1330§The EARL of DERBY said, he was not at all opposed to such a scheme as the Bill of the noble Earl was intended to bring into operation. No doubt it would be conducive to great advantage in the clearing of the poor-houses, and also in furnishing to the Colonies a supply of labour, of which there was great need; but more than that, it would rescue these unhappy children from a position in which continual poverty, and probably vice, would surround them, from both of which they would be relieved, by being transplanted to the Colonies. He wished to impress upon the noble Earl that he ought to be exceedingly cautious in dealing with this matter. He thought it was of the utmost importance that the greatest precautions should be taken as to the mode in which these children should be disposed of on their arrival in the Colonies, because several benevolent plans, founded on sound principles, had already been devised for the same object as that which his noble Friend had in view, but they had led, when put into execution, to results of a very painful description, and the public mind had thereby been much prejudiced against them. His only doubt as to the success of this measure was founded on the confession of the noble Earl himself, who had said that the Bill itself was "necessarily imperfect." If so, would it be wise to circulate it during the recess, and to allow the prejudices which might arise both in this country and in the Colonies from its errors to militate against it during that interval? He thought that the putting forward an imperfect scheme would tend to prejudice the benevolent project which the noble Earl had in view, and which he should rejoice to see brought into satisfactory operation.

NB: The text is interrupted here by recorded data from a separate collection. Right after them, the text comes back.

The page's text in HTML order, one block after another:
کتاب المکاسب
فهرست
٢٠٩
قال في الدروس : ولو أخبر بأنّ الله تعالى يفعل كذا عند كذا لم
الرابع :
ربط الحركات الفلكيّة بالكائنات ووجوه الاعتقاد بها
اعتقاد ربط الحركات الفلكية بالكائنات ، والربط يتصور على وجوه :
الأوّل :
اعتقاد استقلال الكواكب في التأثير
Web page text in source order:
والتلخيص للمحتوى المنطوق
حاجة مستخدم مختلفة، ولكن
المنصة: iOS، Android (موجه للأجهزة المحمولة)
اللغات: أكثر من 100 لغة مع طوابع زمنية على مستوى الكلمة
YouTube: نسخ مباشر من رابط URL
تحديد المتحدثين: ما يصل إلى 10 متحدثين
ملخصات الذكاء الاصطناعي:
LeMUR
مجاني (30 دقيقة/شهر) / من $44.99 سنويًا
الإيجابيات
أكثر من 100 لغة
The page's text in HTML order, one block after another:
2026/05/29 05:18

The EARL of DESART had only one remark to offer to their Lordships on this subject, and that arose out of a circumstance of which the noble Earl might not be aware—namely, that the Emigration Commissioners had declared that the emigration of children was always attended with difficulty. A voyage by sea was always attended with great mortality among the children; and that mortality generally spread in its progress among the adults. It was a knowledge of this fact that had induced the Commissioners not to allow more than a small number of children to embark in the emigrant ships, their object being to prevent the spread of disease to the adults on board those vessels.


1331§The EARL of SHAFTESBURY was well aware that children required on hoard of ship, as they did in private houses, a more liberal supply of oxygen than adults, and that from the want of such a supply a considerable degree of mortality had arisen among them; but under the new system and the greater care now adopted in the emigrant ships, there had been less sickness, and the amount of disease was not half as great as formerly. He thought that it would be advantageous, both at home and in the Colonies, that the poor should know that there was a scheme in agitation for the benefit of the pauper children themselves, and also for that of the Colonies.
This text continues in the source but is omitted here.